After making two separate attempts to write a novel, I realized a couple things about myself.  First, I have the attention span of a squirrel.  So, anything that can’t be accomplished within an afternoon will often be put on my future ‘to do’ list… which is where most of my good ideas and intentions go to die.  Secondly, I have commitment issues.  I can stay married to the same man for over fifteen years, but apparently I can’t stick with the same idea for more than a month.  How can my heart be so devoted and my brain be such a slut?   It wants to jump around from idea to idea like it’s residing in the mental equivalent of the red light district.

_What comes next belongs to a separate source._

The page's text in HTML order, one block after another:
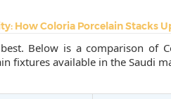
How Coloria Porcelain Stacks
Below is a comparison of
fixtures available in the Saudi

Thank God there’s no such thing as MTDs (mentally transmitted diseases), otherwise my brain would be a veritable Petri dish of infections.  Perhaps I took that metaphor one step too far….

So, what can you expect to find in my future blog entries?  Little snippets and observations that will hopefully entertain you for the ten to fifteen minutes it takes to read it… if you can’t devote that kind of time to me, I understand, my fellow squirrel.  But if you can, I will make you a couple of promises:

I will not use this blog as a forum to ramble on about my entire life story, mostly because of the aforementioned commitment issues, but also because it would potentially bore you into a coma (and coma patients don’t make for a solid foundation on which to build a successful blog).  Besides, my life simply isn’t tragic or inspirational enough to write about in its entirety.  Readers either want to hear life stories about how some poor girl spent her entire childhood forced to live inside a shoebox or about how the lower half of some guy’s body was eaten away by piranhas, but (after a short stint in physical therapy) he managed to run the New York City marathon.  Train wrecks or triumphs, right?  The same compulsion that makes us want to read those kinds of stories is the same one that makes us rubberneck at roadside accidents and cheer on the sidelines for the athletic underdogs.  It’s an inexplicable part of the human condition – we love drama.  We feast on it… kind of like the piranha on the lower half of that guy’s body.  But I stopped being a drama queen sometime after high school, and without the fuel of hormone-induced rage that my tumultuous teen years provided, I seem to have lost my flair for the dramatic.  So, I’ll save the drama for the pros, like Oprah and the Kardashians.

The other promise I will make you is that I won’t preach about religion or politics – not because I don’t care about those issues… well, yeah actually it is because I don’t care….but more because I don’t presume to hold enough influence to sway anyone on those issues one way or the other.  Either you believe the same things I do, or you’re wrong, no further discussion necessary.

So, sit down with me before you have to fight the road-ragers during your morning commute, or in that moment you’re debating whether or not to strangle one of your kids, and I’ll see if I can talk you out of committing homicide.  Because that’s what I’m all about here at Get Write Down To It –  saving lives, one blog entry at a time.